START Material supplied

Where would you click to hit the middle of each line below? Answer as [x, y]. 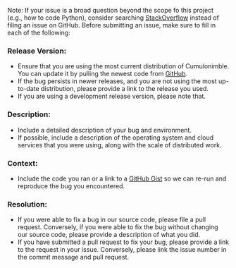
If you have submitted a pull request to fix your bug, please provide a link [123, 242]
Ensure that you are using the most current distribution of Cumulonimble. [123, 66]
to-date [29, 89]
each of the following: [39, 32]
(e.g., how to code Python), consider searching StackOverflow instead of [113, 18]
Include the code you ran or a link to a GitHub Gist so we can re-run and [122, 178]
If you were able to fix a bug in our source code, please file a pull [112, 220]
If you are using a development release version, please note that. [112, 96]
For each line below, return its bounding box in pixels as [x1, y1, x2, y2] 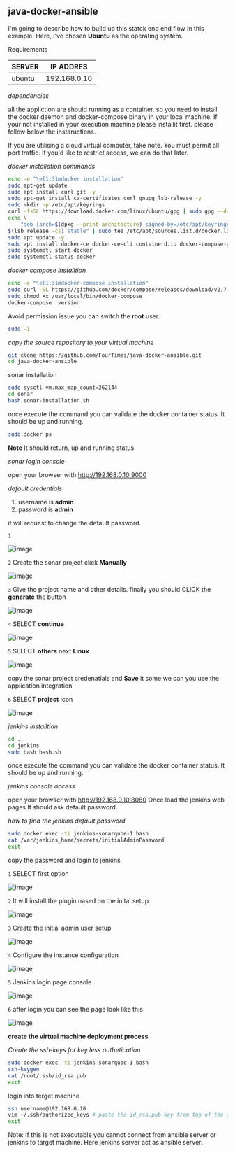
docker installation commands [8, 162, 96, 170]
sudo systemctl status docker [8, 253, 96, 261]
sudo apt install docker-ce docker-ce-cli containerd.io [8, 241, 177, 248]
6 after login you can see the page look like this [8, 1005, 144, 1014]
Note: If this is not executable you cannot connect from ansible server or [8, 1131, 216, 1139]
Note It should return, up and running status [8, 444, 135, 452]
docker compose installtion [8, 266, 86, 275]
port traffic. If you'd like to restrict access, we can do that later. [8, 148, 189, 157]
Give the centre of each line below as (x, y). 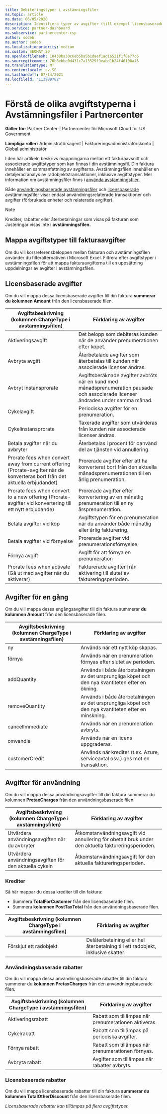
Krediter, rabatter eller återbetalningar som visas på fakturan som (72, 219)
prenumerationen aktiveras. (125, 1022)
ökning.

END Material supplied
START Material supplied

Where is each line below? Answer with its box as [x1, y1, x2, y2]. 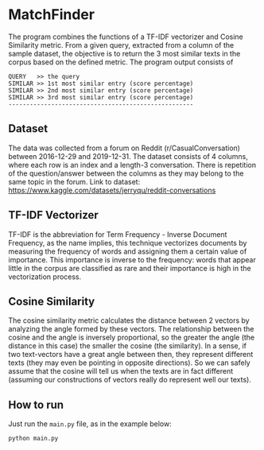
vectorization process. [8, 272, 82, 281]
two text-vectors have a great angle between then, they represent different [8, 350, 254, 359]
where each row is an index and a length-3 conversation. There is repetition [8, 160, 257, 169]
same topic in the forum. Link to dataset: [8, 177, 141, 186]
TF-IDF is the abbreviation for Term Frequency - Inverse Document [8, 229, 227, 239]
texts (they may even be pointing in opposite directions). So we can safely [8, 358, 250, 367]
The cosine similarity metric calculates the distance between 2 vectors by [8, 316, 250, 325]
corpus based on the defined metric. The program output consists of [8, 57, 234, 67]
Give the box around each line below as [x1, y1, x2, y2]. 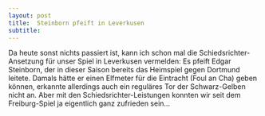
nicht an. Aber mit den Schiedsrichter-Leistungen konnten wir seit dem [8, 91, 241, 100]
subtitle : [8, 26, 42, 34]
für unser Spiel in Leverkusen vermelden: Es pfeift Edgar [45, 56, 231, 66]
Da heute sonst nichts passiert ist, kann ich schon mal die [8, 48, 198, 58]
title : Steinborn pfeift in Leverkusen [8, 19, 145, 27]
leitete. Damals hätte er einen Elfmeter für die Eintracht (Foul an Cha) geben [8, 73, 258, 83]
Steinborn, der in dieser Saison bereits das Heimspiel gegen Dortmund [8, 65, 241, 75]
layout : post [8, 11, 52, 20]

END Material supplied

Instructions to follow = Which part of the entries opens with the line containing "vectorization process. [8, 272, 82, 281]" and closes with the line containing "layout : post [8, 11, 52, 20]"? Output that part exactly, ends included, pictures excluded.

Solution to the problem =
vectorization process. [8, 272, 82, 281]
two text-vectors have a great angle between then, they represent different [8, 350, 254, 359]
where each row is an index and a length-3 conversation. There is repetition [8, 160, 257, 169]
same topic in the forum. Link to dataset: [8, 177, 141, 186]
TF-IDF is the abbreviation for Term Frequency - Inverse Document [8, 229, 227, 239]
texts (they may even be pointing in opposite directions). So we can safely [8, 358, 250, 367]
The cosine similarity metric calculates the distance between 2 vectors by [8, 316, 250, 325]
corpus based on the defined metric. The program output consists of [8, 57, 234, 67]
Give the box around each line below as [x1, y1, x2, y2]. 
nicht an. Aber mit den Schiedsrichter-Leistungen konnten wir seit dem [8, 91, 241, 100]
subtitle : [8, 26, 42, 34]
für unser Spiel in Leverkusen vermelden: Es pfeift Edgar [45, 56, 231, 66]
Da heute sonst nichts passiert ist, kann ich schon mal die [8, 48, 198, 58]
title : Steinborn pfeift in Leverkusen [8, 19, 145, 27]
leitete. Damals hätte er einen Elfmeter für die Eintracht (Foul an Cha) geben [8, 73, 258, 83]
Steinborn, der in dieser Saison bereits das Heimspiel gegen Dortmund [8, 65, 241, 75]
layout : post [8, 11, 52, 20]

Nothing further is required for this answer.